The review, Trusted To Care, on the Princess of Wales hospital in Bridgend and Neath Port Talbot hospital, found a catalogue of concerns including patients going without water, food and medicines, or being inadequately washed. Other patients urinated in beds as nurses did not have time to take them to the toilet. The report, published last month, was described as shocking by Welsh health minister, Mark Drakeford, but Ms Andrews said it should not have been, as politicians should know malpractice takes place, because of budget and staff pressures.
She claims problems are systemic and scapegoating staff when problems emerge is unhelpful. "The Scottish Government already knows that there are some problems in hospitals But it is not generally known what the scale of the problem is," she said. "We need a more open discussion about the fact that a hospital is not a safe place."
In many cases, a patient who has been receiving care services at home may have been getting better care than they would get in a hospital, she added.
The public know the crisis in public finances means budgets are tight and there are not enough medical staff, Ms Andrews added. "The logical conclusion would be that people ought to anticipate certain unpleasant and bad things will sometimes if not frequently happen.
"If we admit that we could start to work with the public to improve hospitals. We could ask them what are you going to do about it? For instance families could employ carers to go in to hospital, or volunteer to go in and help with feeding."
Debating the limitations of hospitals is a thankless task for politicians as they know they would lose votes, while NHS staff and managers face career consequences if they raise them, she argues.
She said: "The solution is honesty. Take a deep breath and tell people what is wrong with hospitals and involve them in the solutions."
Professor Jason Leitch, Clinical Director of the Scottish Government's Quality Unit, said: "I do not believe these comments reflect the reality of the NHS, where hard-working staff strive daily to deliver safe and effective care.

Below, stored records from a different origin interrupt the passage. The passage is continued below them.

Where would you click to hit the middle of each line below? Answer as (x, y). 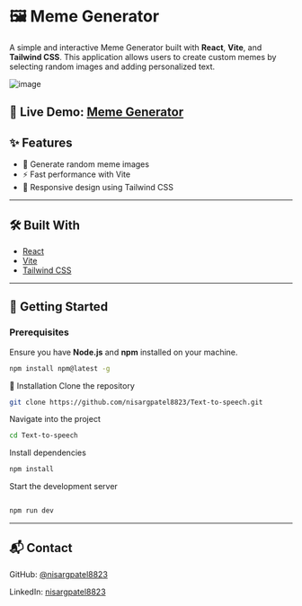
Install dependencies (48, 452)
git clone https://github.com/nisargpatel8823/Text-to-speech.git (136, 402)
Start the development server (64, 487)
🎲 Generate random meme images (86, 164)
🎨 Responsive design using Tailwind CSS (98, 188)
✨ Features (41, 142)
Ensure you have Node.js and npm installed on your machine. (124, 352)
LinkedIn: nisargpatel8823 (58, 592)
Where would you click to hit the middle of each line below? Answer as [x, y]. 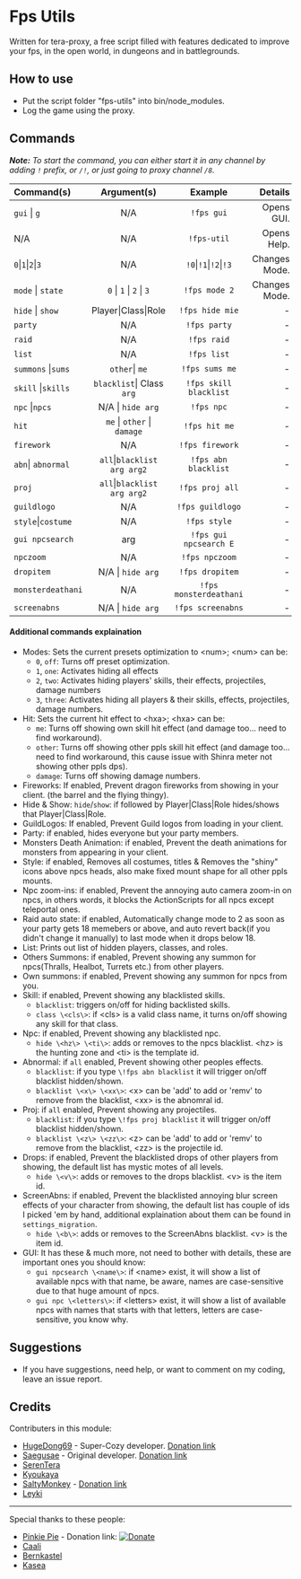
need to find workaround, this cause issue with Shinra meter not [154, 757]
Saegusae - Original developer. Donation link [105, 1455]
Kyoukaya [40, 1475]
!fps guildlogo [209, 506]
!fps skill [209, 383]
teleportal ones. [51, 909]
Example [209, 192]
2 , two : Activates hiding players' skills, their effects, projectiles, [151, 680]
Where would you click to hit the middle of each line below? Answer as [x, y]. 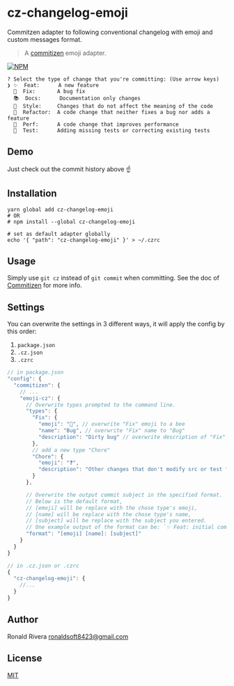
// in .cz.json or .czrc [43, 566]
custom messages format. [45, 39]
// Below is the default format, [74, 501]
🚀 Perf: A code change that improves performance [96, 124]
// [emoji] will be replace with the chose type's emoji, [111, 508]
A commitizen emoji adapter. [65, 53]
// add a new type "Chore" [71, 450]
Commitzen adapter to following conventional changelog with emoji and [110, 32]

"We noted the findings of the Mental Welfare Commission's report on care for dementia patients last month and, as the Health Secretary said, we are committed to implementing the recommendations of this report.
"We are working closely with Alzheimer Scotland to shape our care for those with dementia. This is being supported by an additional £500,000 investment in education and training for front-line staff."
More than 600 dementia "champions" are due to work in hospitals and social care settings in the next two years thanks to increased funding.